Read the complete transcript of this clip:

Eric Schumacher-Rasmussen: Tell me about latency and why it's so important for live streaming. Why it's not a one-size-fits-all proposition. I mean, it would be nice, wouldn't it, if we could just keep it simple and provide every end user in every situation with the same latency, but that doesn't make sense for a number of reasons, right?

Neil Glazebrook: I think you hit on it in your introduction about economics. But let's just back up a bit. And I'm certainly not going to take credit for this notion of the latency spectrum. I think our friends at Wowza and Mux have done a really good job of describing the overall latency choices that we, as technology companies, deliver these experiences to end customers. And I look at this latency spectrum--at one extreme, we have the standard chunk-delivery formats that we've known and loved, probably for a decade now, HLS and DASH, and we've come to expect what we would call hand-waving latency. That's the elapsed time between somebody standing behind the camera or waving a hand and somebody at the other end, that consumption device, the video playback device, being able to see that same action.
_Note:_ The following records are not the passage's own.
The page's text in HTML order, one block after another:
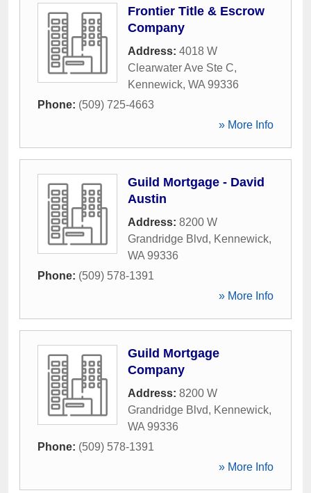
Frontier Title & Escrow
Company
Address: 4018 W
Clearwater Ave Ste C,
Kennewick, WA 99336
Phone: (509) 725-4663
» More Info
Guild Mortgage - David
Austin
Address: 8200 W
Grandridge Blvd, Kennewick,
WA 99336
Phone: (509) 578-1391
» More Info
Guild Mortgage
Company
Address: 8200 W
Grandridge Blvd, Kennewick,
WA 99336
Phone: (509) 578-1391
» More Info
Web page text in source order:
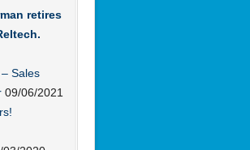
retires
Sales
09/06/2021
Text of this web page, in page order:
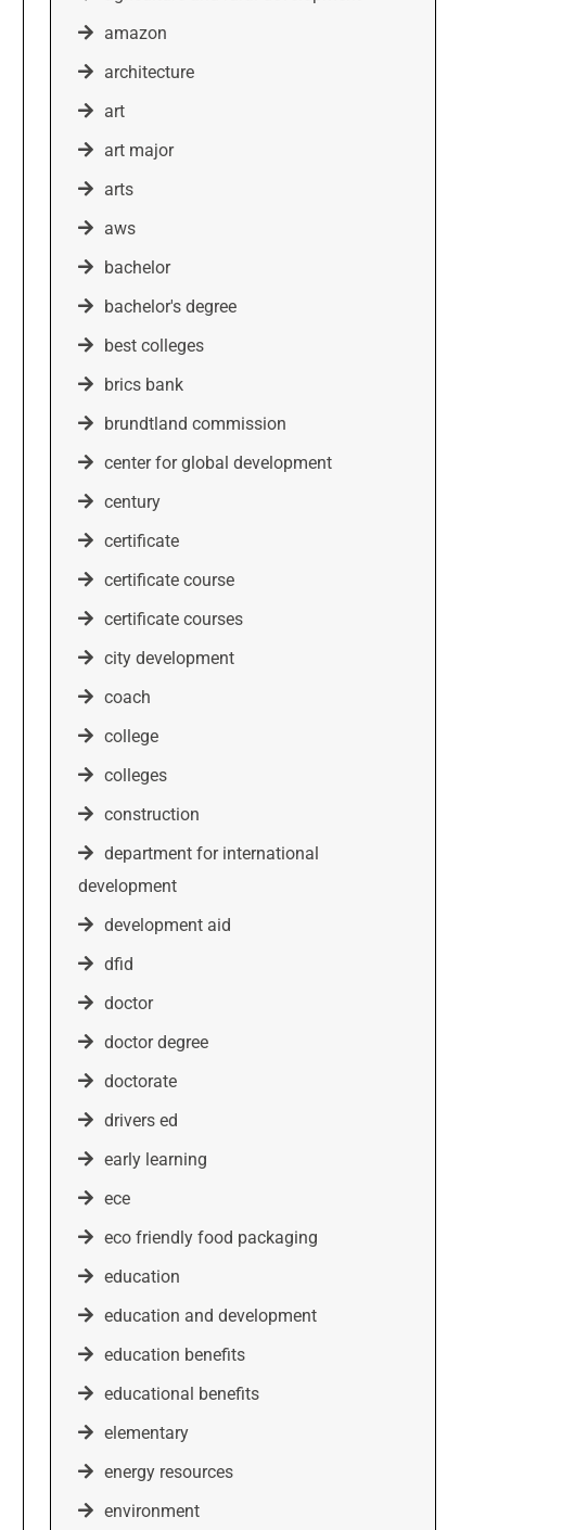
amazon
architecture
art
art major
arts
aws
bachelor
bachelor's degree
best colleges
brics bank
brundtland commission
center for global development
century
certificate
certificate course
certificate courses
city development
coach
college
colleges
construction
department for international
development
development aid
dfid
doctor
doctor degree
doctorate
drivers ed
early learning
ece
eco friendly food packaging
education
education and development
education benefits
educational benefits
elementary
energy resources
environment
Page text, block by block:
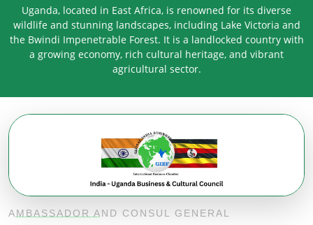
Uganda, located in East Africa, is renowned for its diverse
wildlife and stunning landscapes, including Lake Victoria and
the Bwindi Impenetrable Forest. It is a landlocked country with
a growing economy, rich cultural heritage, and vibrant
agricultural sector.
AMBASSADOR AND CONSUL GENERAL
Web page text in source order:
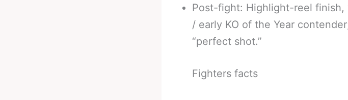
Post-fight: Highlight-reel
/ early KO of the Year
“perfect shot.”
Fighters facts
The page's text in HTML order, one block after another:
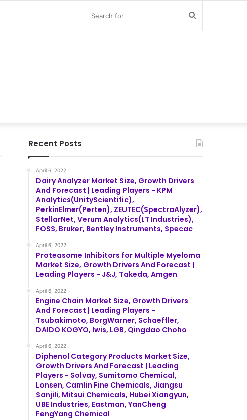
Recent Posts
April 6, 2022
Dairy Analyzer Market Size, Growth Drivers
And Forecast | Leading Players - KPM
Analytics(UnityScientific),
PerkinElmer(Perten), ZEUTEC(SpectraAlyzer),
StellarNet, Verum Analytics(LT Industries),
FOSS, Bruker, Bentley Instruments, Specac
April 6, 2022
Proteasome Inhibitors for Multiple Myeloma
Market Size, Growth Drivers And Forecast |
Leading Players - J&J, Takeda, Amgen
April 6, 2022
Engine Chain Market Size, Growth Drivers
And Forecast | Leading Players -
Tsubakimoto, BorgWarner, Schaeffler,
DAIDO KOGYO, Iwis, LGB, Qingdao Choho
April 6, 2022
Diphenol Category Products Market Size,
Growth Drivers And Forecast | Leading
Players - Solvay, Sumitomo Chemical,
Lonsen, Camlin Fine Chemicals, Jiangsu
Sanjili, Mitsui Chemicals, Hubei Xiangyun,
UBE Industries, Eastman, YanCheng
FengYang Chemical
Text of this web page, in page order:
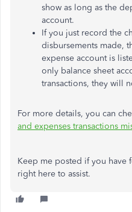
show as long as the
account.
If you just record the
disbursements made,
expense account is
only balance sheet
transactions, they will
For more details, you can
and expenses transactions
Keep me posted if you
right here to assist.
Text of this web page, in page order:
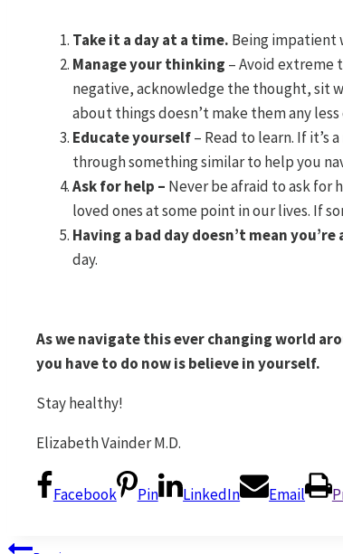
Take it a day at a time. Being impatient
Manage your thinking – Avoid extreme
negative, acknowledge the thought, sit
about things doesn’t make them any
Educate yourself– Read to learn. If it’s
through something similar to help you
Ask for help – Never be afraid to ask for
loved ones at some point in our lives. If
Having a bad day doesn’t mean
day.
As we navigate this ever changing world
you have to do now is believe in yourself.
Stay healthy!
Elizabeth Vainder M.D.
Facebook Pin LinkedIn Email
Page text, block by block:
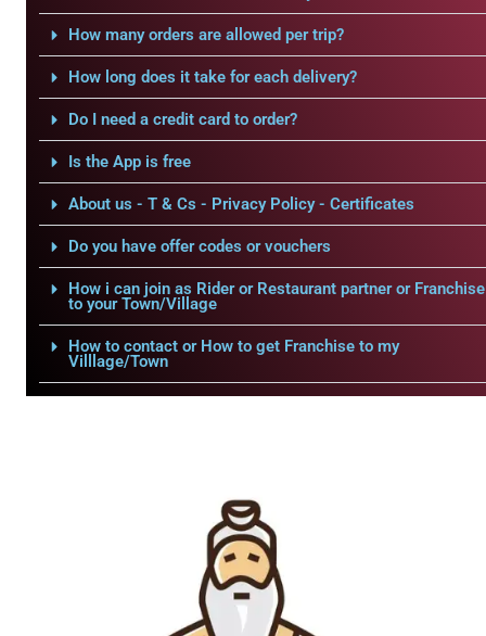
How many orders are allowed per trip?
How long does it take for each delivery?
Do I need a credit card to order?
Is the App is free
About us - T & Cs - Privacy Policy - Certificates
Do you have offer codes or vouchers
How i can join as Rider or Restaurant partner or Franchise
to your Town/Village
How to contact or How to get Franchise to my
Villlage/Town
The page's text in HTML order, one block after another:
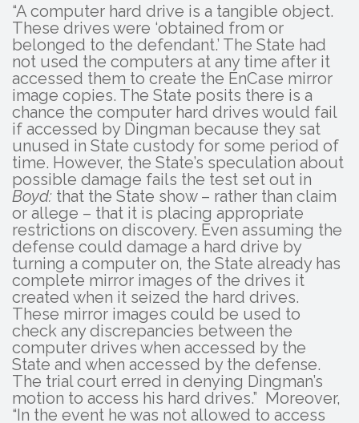
“A computer hard drive is a tangible object.
These drives were ‘obtained from or
belonged to the defendant.’ The State had
not used the computers at any time after it
accessed them to create the EnCase mirror
image copies. The State posits there is a
chance the computer hard drives would fail
if accessed by Dingman because they sat
unused in State custody for some period of
time. However, the State’s speculation about
possible damage fails the test set out in
Boyd: that the State show – rather than claim
or allege – that it is placing appropriate
restrictions on discovery. Even assuming the
defense could damage a hard drive by
turning a computer on, the State already has
complete mirror images of the drives it
created when it seized the hard drives.
These mirror images could be used to
check any discrepancies between the
computer drives when accessed by the
State and when accessed by the defense.
The trial court erred in denying Dingman’s
motion to access his hard drives.” Moreover,
“In the event he was not allowed to access
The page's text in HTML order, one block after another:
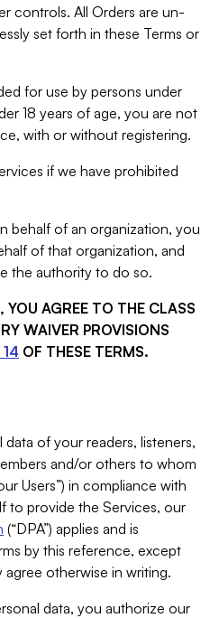
controls. All Orders are un-
set forth in these Terms or
for use by persons under
18 years of age, you are not
with or without registering.
if we have prohibited
behalf of an organization, you
of that organization, and
the authority to do so.
YOU AGREE TO THE CLASS
WAIVER PROVISIONS
OF THESE TERMS.
of your readers, listeners,
and/or others to whom
Users”) in compliance with
to provide the Services, our
(“DPA”) applies and is
by this reference, except
otherwise in writing.
data, you authorize our

So we've come to accept latencies of around 45 seconds to a minute on those traditional streaming formats. And it works great. We've spoken about streaming events to tens of thousands, millions of audiences. I know that at the other extreme over recent years, we've seen near-realtime streaming latencies of less than a second, with technologies like WebRTC. And then we've seen kind of in the middle of reference point of broadcast, which would be digital DVB or cable. That hand-waving latency is anywhere between 5 and 8 seconds. So I think what we're seeing, in the latter half of 2020, and what we will see through 2021 is adaptations and enhancements of our streaming technologies to align with broadcast so that we can synchronize the experience of second-screen, for example, for live events. We allow interactivity with social media and so forth. So it would be great to give everybody a one-second or less-than-one-second latency experience.

That said, there are probably consequences to that. But one of the big ones, of course, is the economics. So I think we're looking at trying to optimize around that midpoint. Todd, did you want to add anything there?

Todd Erdley: Yeah, I have to agree. Let's blame it on broadcast. Let's blame it on social. And I think that Neil captured it perfectly because broadcast has becomes that gold standard, that five seconds. And then, things like this: I'm watching TV and then I'm going to be sending text messages to people about what I'm watching, and then they're going to consume it on a second-screen device and Neil's watching it as broadcast. And all of a sudden we're out of sync, and those are just experiences that have got to go away. And so we need to really look at live streaming no longer as a second-class citizen, but as a first-class citizen. And I think that the industry, be it in HTTP, be it in SRT, be it in WebRTC, be it an even in slice-based encoding, I think that we're really progressing things really well to drive that performance, to be a first-class experience.